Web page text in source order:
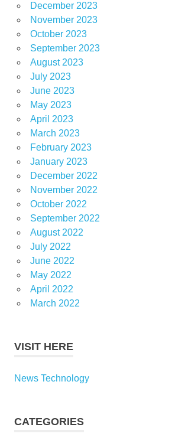
December 2023
November 2023
October 2023
September 2023
August 2023
July 2023
June 2023
May 2023
April 2023
March 2023
February 2023
January 2023
December 2022
November 2022
October 2022
September 2022
August 2022
July 2022
June 2022
May 2022
April 2022
March 2022
VISIT HERE
News Technology
CATEGORIES
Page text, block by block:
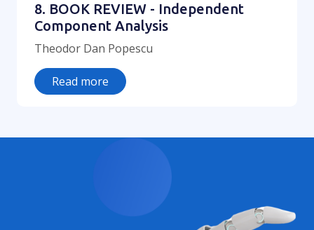
8. BOOK REVIEW - Independent
Component Analysis
Theodor Dan Popescu
Read more
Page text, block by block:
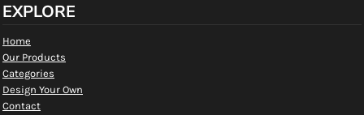
EXPLORE
Home
Our Products
Categories
Design Your Own
Contact
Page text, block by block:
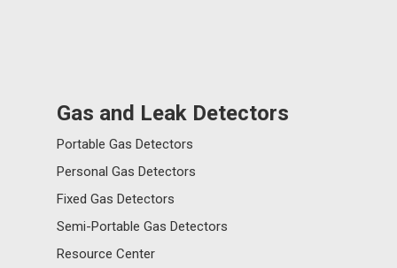
Gas and Leak Detectors
Portable Gas Detectors
Personal Gas Detectors
Fixed Gas Detectors
Semi-Portable Gas Detectors
Resource Center
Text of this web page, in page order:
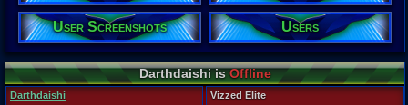
Posts:
336
Post Words:
19,303
Viz:
30,635
User Screenshots Users
Darthdaishi isOffline
Darthdaishi Vizzed Elite
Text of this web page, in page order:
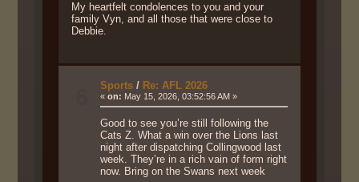
My heartfelt condolences to you and your
family Vyn, and all those that were close to
Debbie.
Sports/ Re: AFL 2026
« on: May 15, 2026, 03:52:56 AM »
Good to see you’re still following the
Cats Z. What a win over the Lions last
night after dispatching Collingwood last
week. They’re in a rich vain of form right
now. Bring on the Swans next week
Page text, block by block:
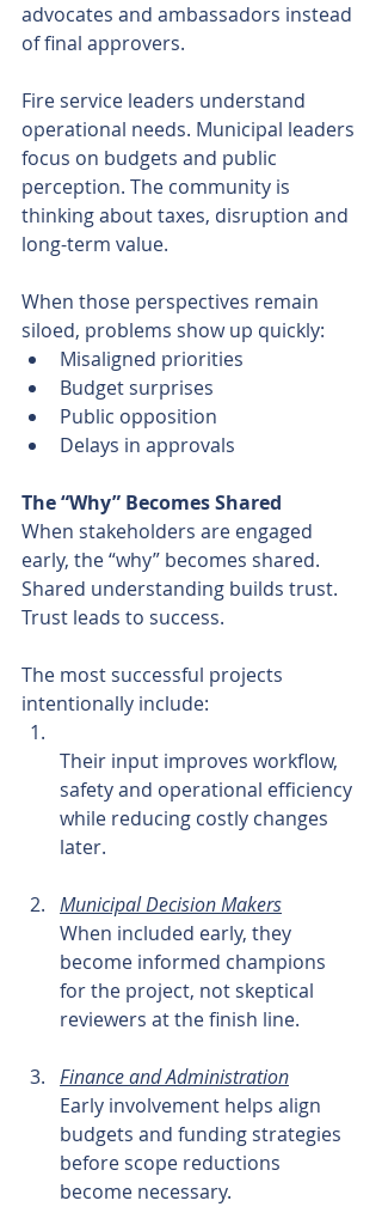
advocates and ambassadors instead
of final approvers.
Fire service leaders understand
operational needs. Municipal leaders
focus on budgets and public
perception. The community is
thinking about taxes, disruption and
long-term value.
When those perspectives remain
siloed, problems show up quickly:
Misaligned priorities
Budget surprises
Public opposition
Delays in approvals
The “Why” Becomes Shared
When stakeholders are engaged
early, the “why” becomes shared.
Shared understanding builds trust.
Trust leads to success.
The most successful projects
intentionally include:
Their input improves workflow,
safety and operational efficiency
while reducing costly changes
later.
Municipal Decision Makers
When included early, they
become informed champions
for the project, not skeptical
reviewers at the finish line.
Finance and Administration
Early involvement helps align
budgets and funding strategies
before scope reductions
become necessary.
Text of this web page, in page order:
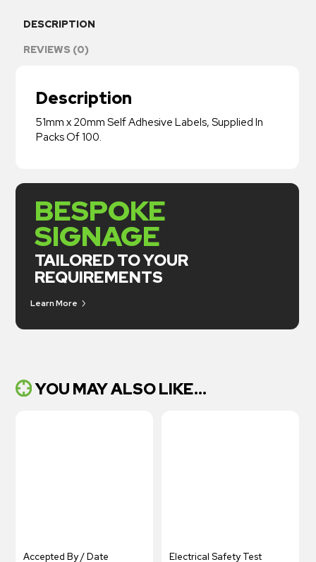
DESCRIPTION
REVIEWS (0)
Description
51mm x 20mm Self Adhesive Labels, Supplied In
Packs Of 100.
BESPOKE
SIGNAGE
TAILORED TO YOUR
REQUIREMENTS
Learn More
YOU MAY ALSO LIKE...
Accepted By / Date Electrical Safety Test
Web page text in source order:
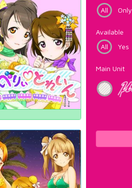
All
Only
Available
All
Yes
Main Unit
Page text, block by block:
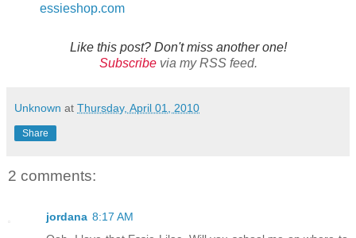
essieshop.com
Like this post? Don't miss another one!
Subscribevia my RSS feed.
Unknown at Thursday, April 01, 2010
Share
2 comments:
jordana 8:17 AM
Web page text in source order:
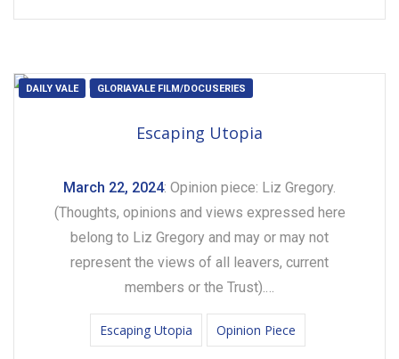
DAILY VALE GLORIAVALE FILM/DOCUSERIES
Escaping Utopia
March 22, 2024: Opinion piece: Liz Gregory.
(Thoughts, opinions and views expressed here
belong to Liz Gregory and may or may not
represent the views of all leavers, current
members or the Trust).…
Escaping Utopia Opinion Piece
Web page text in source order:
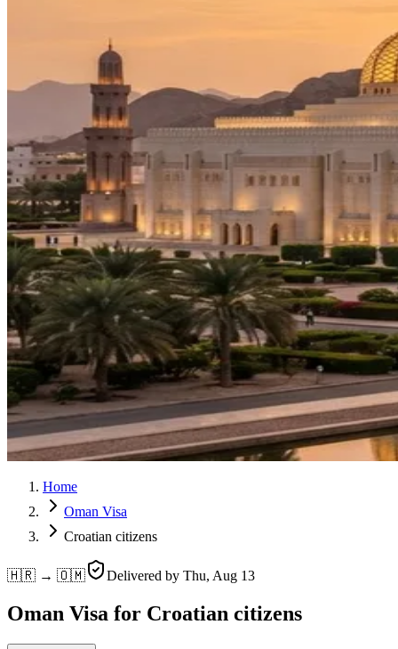
Home
Oman Visa
Croatian citizens
🇭🇷 → 🇴🇲 Delivered by Thu, Aug 13
Oman Visa for Croatian citizens
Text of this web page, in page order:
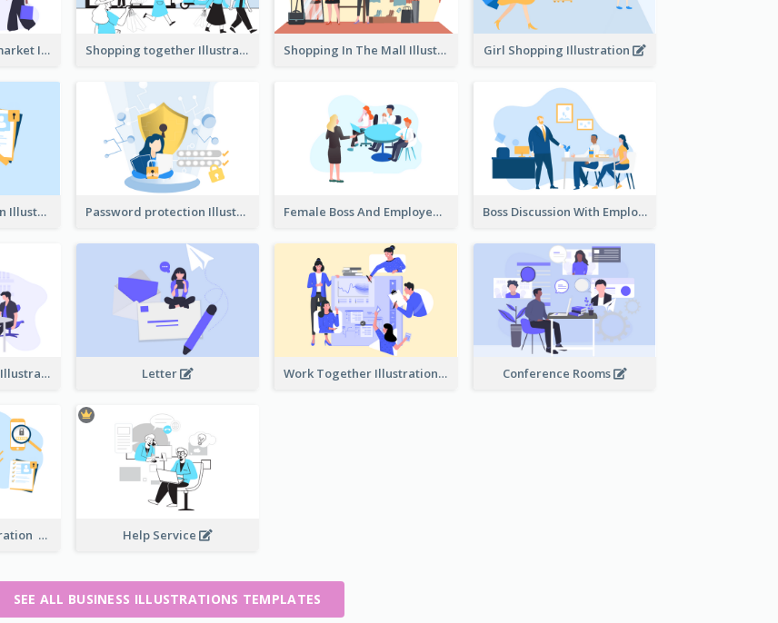
Shopping In Supermarket Illustration Shopping together Illustration Shopping In The Mall Illustration Girl Shopping Illustration
Password protection Illustration 2 Password protection Illustration Female Boss And Employee Illustration Boss Discussion With Employee Illustration
Boss And Employee Illustration Letter Work Together Illustration Conference Rooms
Privacy Policy Illustration Help Service
SEE ALL BUSINESS ILLUSTRATIONS TEMPLATES
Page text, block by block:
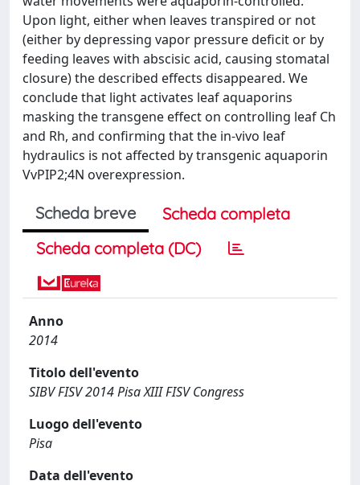
Upon light, either when leaves transpired or not
(either by depressing vapor pressure deficit or by
feeding leaves with abscisic acid, causing stomatal
closure) the described effects disappeared. We
conclude that light activates leaf aquaporins
masking the transgene effect on controlling leaf Ch
and Rh, and confirming that the in-vivo leaf
hydraulics is not affected by transgenic aquaporin
VvPIP2;4N overexpression.
Scheda breve
Scheda completa
Scheda completa (DC)
Anno
2014
Titolo dell'evento
SIBV FISV 2014 Pisa XIII FISV Congress
Luogo dell'evento
Pisa
Data dell'evento
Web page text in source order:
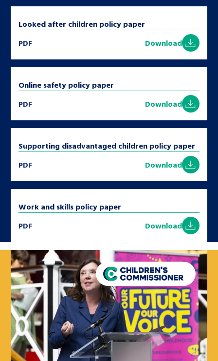
Looked after children policy paper
PDF
Download
Online safety policy paper
PDF
Download
Supporting disadvantaged children policy paper
PDF
Download
Work and skills policy paper
PDF
Download
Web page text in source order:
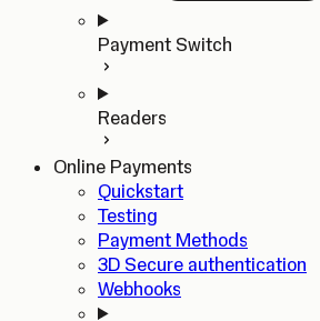
Payment Switch
Readers
Online Payments
Quickstart
Testing
Payment Methods
3D Secure authentication
Webhooks
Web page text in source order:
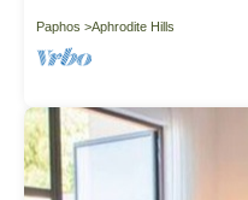
Paphos Aphrodite Hills
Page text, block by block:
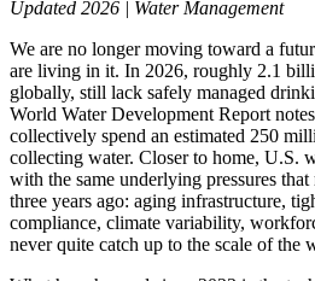
Updated 2026 | Water Management
We are no longer moving toward a
are living in it. In 2026, roughly 2.1
globally, still lack safely managed
World Water Development Report
collectively spend an estimated 250
collecting water. Closer to home, U.S.
with the same underlying pressures
three years ago: aging infrastructure,
compliance, climate variability,
never quite catch up to the scale of the
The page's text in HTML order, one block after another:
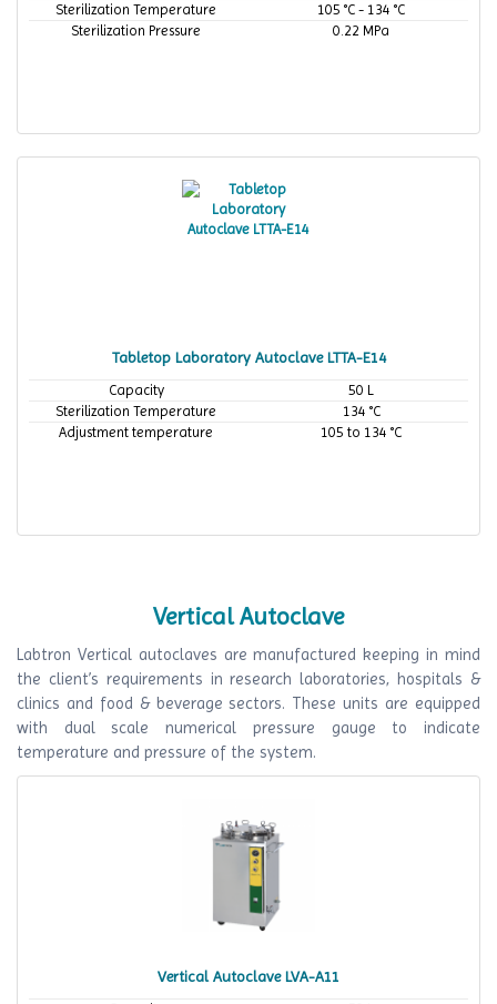
Sterilization Temperature
105 °C - 134 °C
Sterilization Pressure
0.22 MPa
Tabletop Laboratory Autoclave LTTA-E14
Capacity
50 L
Sterilization Temperature
134 °C
Adjustment temperature
105 to 134 °C
Vertical Autoclave
Labtron Vertical autoclaves are manufactured keeping in mind
the client’s requirements in research laboratories, hospitals &
clinics and food & beverage sectors. These units are equipped
with dual scale numerical pressure gauge to indicate
temperature and pressure of the system.
Vertical Autoclave LVA-A11
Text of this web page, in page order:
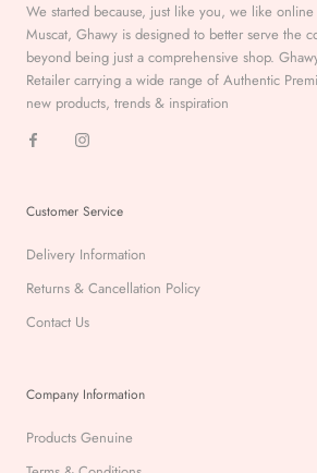
We started because, just like you, we like
Muscat, Ghawy is designed to better serve the
beyond being just a comprehensive shop.
Retailer carrying a wide range of Authentic
new products, trends & inspiration
Customer Service
Delivery Information
Returns & Cancellation Policy
Contact Us
Company Information
Products Genuine
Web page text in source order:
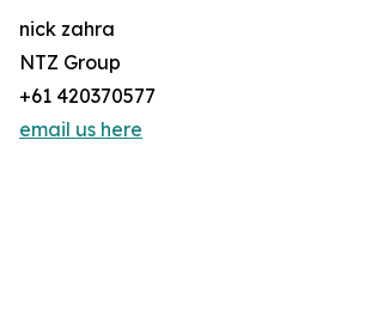
nick zahra
NTZ Group
+61 420370577
email us here
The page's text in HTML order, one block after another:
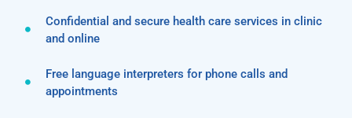
Confidential and secure health care services in clinic
and online
Free language interpreters for phone calls and
appointments
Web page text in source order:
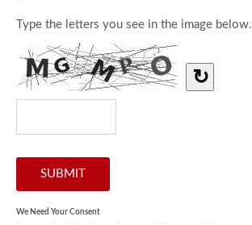
Type the letters you see in the image below.
↻
We Need Your Consent
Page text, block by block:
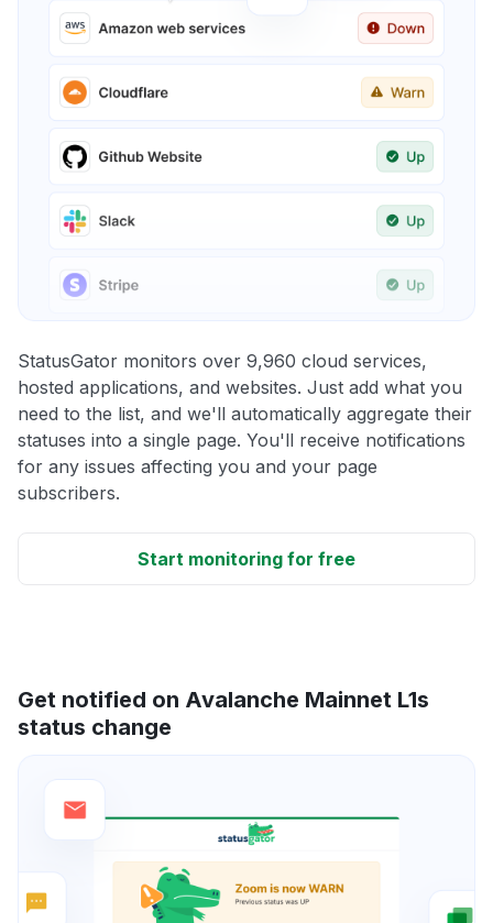
StatusGator monitors over 9,960 cloud services,
hosted applications, and websites. Just add what you
need to the list, and we'll automatically aggregate their
statuses into a single page. You'll receive notifications
for any issues affecting you and your page
subscribers.
Start monitoring for free
Get notified on Avalanche Mainnet L1s
status change
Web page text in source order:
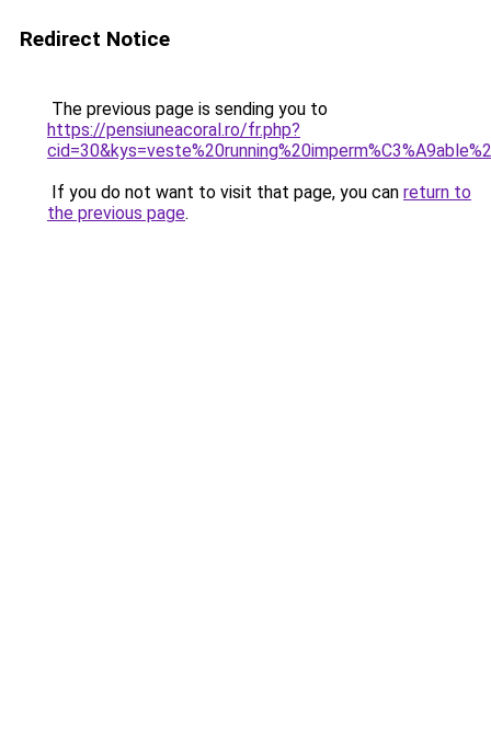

▸ Task instructions: Give back the records word for word, without their pictures.

▸ The completed task:
Web page text in source order:
December 2023
November 2023
October 2023
September 2023
August 2023
July 2023
June 2023
May 2023
April 2023
March 2023
February 2023
January 2023
December 2022
November 2022
October 2022
September 2022
August 2022
July 2022
June 2022
May 2022
April 2022
March 2022
VISIT HERE
News Technology
CATEGORIES
Page text, block by block:
8. BOOK REVIEW - Independent
Component Analysis
Theodor Dan Popescu
Read more
Page text, block by block:
EXPLORE
Home
Our Products
Categories
Design Your Own
Contact
Page text, block by block:
Gas and Leak Detectors
Portable Gas Detectors
Personal Gas Detectors
Fixed Gas Detectors
Semi-Portable Gas Detectors
Resource Center
Text of this web page, in page order:
Posts:
336
Post Words:
19,303
Viz:
30,635
User Screenshots Users
Darthdaishi isOffline
Darthdaishi Vizzed Elite
Text of this web page, in page order:
My heartfelt condolences to you and your
family Vyn, and all those that were close to
Debbie.
Sports/ Re: AFL 2026
« on: May 15, 2026, 03:52:56 AM »
Good to see you’re still following the
Cats Z. What a win over the Lions last
night after dispatching Collingwood last
week. They’re in a rich vain of form right
now. Bring on the Swans next week
Page text, block by block:
advocates and ambassadors instead
of final approvers.
Fire service leaders understand
operational needs. Municipal leaders
focus on budgets and public
perception. The community is
thinking about taxes, disruption and
long-term value.
When those perspectives remain
siloed, problems show up quickly:
Misaligned priorities
Budget surprises
Public opposition
Delays in approvals
The “Why” Becomes Shared
When stakeholders are engaged
early, the “why” becomes shared.
Shared understanding builds trust.
Trust leads to success.
The most successful projects
intentionally include:
Their input improves workflow,
safety and operational efficiency
while reducing costly changes
later.
Municipal Decision Makers
When included early, they
become informed champions
for the project, not skeptical
reviewers at the finish line.
Finance and Administration
Early involvement helps align
budgets and funding strategies
before scope reductions
become necessary.
Text of this web page, in page order:
DESCRIPTION
REVIEWS (0)
Description
51mm x 20mm Self Adhesive Labels, Supplied In
Packs Of 100.
BESPOKE
SIGNAGE
TAILORED TO YOUR
REQUIREMENTS
Learn More
YOU MAY ALSO LIKE...
Accepted By / Date Electrical Safety Test
Web page text in source order:
All
Only
Available
All
Yes
Main Unit
Page text, block by block:
essieshop.com
Like this post? Don't miss another one!
Subscribevia my RSS feed.
Unknown at Thursday, April 01, 2010
Share
2 comments:
jordana 8:17 AM
Web page text in source order:
DAILY VALE GLORIAVALE FILM/DOCUSERIES
Escaping Utopia
March 22, 2024: Opinion piece: Liz Gregory.
(Thoughts, opinions and views expressed here
belong to Liz Gregory and may or may not
represent the views of all leavers, current
members or the Trust).…
Escaping Utopia Opinion Piece
Web page text in source order:
Home
Oman Visa
Croatian citizens
🇭🇷 → 🇴🇲 Delivered by Thu, Aug 13
Oman Visa for Croatian citizens
Text of this web page, in page order:
Shopping In Supermarket Illustration Shopping together Illustration Shopping In The Mall Illustration Girl Shopping Illustration
Password protection Illustration 2 Password protection Illustration Female Boss And Employee Illustration Boss Discussion With Employee Illustration
Boss And Employee Illustration Letter Work Together Illustration Conference Rooms
Privacy Policy Illustration Help Service
SEE ALL BUSINESS ILLUSTRATIONS TEMPLATES
Page text, block by block:
Upon light, either when leaves transpired or not
(either by depressing vapor pressure deficit or by
feeding leaves with abscisic acid, causing stomatal
closure) the described effects disappeared. We
conclude that light activates leaf aquaporins
masking the transgene effect on controlling leaf Ch
and Rh, and confirming that the in-vivo leaf
hydraulics is not affected by transgenic aquaporin
VvPIP2;4N overexpression.
Scheda breve
Scheda completa
Scheda completa (DC)
Anno
2014
Titolo dell'evento
SIBV FISV 2014 Pisa XIII FISV Congress
Luogo dell'evento
Pisa
Data dell'evento
Web page text in source order:
Looked after children policy paper
PDF
Download
Online safety policy paper
PDF
Download
Supporting disadvantaged children policy paper
PDF
Download
Work and skills policy paper
PDF
Download
Web page text in source order:
Payment Switch
Readers
Online Payments
Quickstart
Testing
Payment Methods
3D Secure authentication
Webhooks
Web page text in source order:
Paphos Aphrodite Hills
Page text, block by block:
Updated 2026 | Water Management
We are no longer moving toward a
are living in it. In 2026, roughly 2.1
globally, still lack safely managed
World Water Development Report
collectively spend an estimated 250
collecting water. Closer to home, U.S.
with the same underlying pressures
three years ago: aging infrastructure,
compliance, climate variability,
never quite catch up to the scale of the
The page's text in HTML order, one block after another:
Sterilization Temperature
105 °C - 134 °C
Sterilization Pressure
0.22 MPa
Tabletop Laboratory Autoclave LTTA-E14
Capacity
50 L
Sterilization Temperature
134 °C
Adjustment temperature
105 to 134 °C
Vertical Autoclave
Labtron Vertical autoclaves are manufactured keeping in mind
the client’s requirements in research laboratories, hospitals &
clinics and food & beverage sectors. These units are equipped
with dual scale numerical pressure gauge to indicate
temperature and pressure of the system.
Vertical Autoclave LVA-A11
Text of this web page, in page order:
We started because, just like you, we like
Muscat, Ghawy is designed to better serve the
beyond being just a comprehensive shop.
Retailer carrying a wide range of Authentic
new products, trends & inspiration
Customer Service
Delivery Information
Returns & Cancellation Policy
Contact Us
Company Information
Products Genuine
Web page text in source order:
nick zahra
NTZ Group
+61 420370577
email us here
The page's text in HTML order, one block after another:
Confidential and secure health care services in clinic
and online
Free language interpreters for phone calls and
appointments
Web page text in source order:
Type the letters you see in the image below.
↻
We Need Your Consent
Page text, block by block:
StatusGator monitors over 9,960 cloud services,
hosted applications, and websites. Just add what you
need to the list, and we'll automatically aggregate their
statuses into a single page. You'll receive notifications
for any issues affecting you and your page
subscribers.
Start monitoring for free
Get notified on Avalanche Mainnet L1s
status change
Web page text in source order:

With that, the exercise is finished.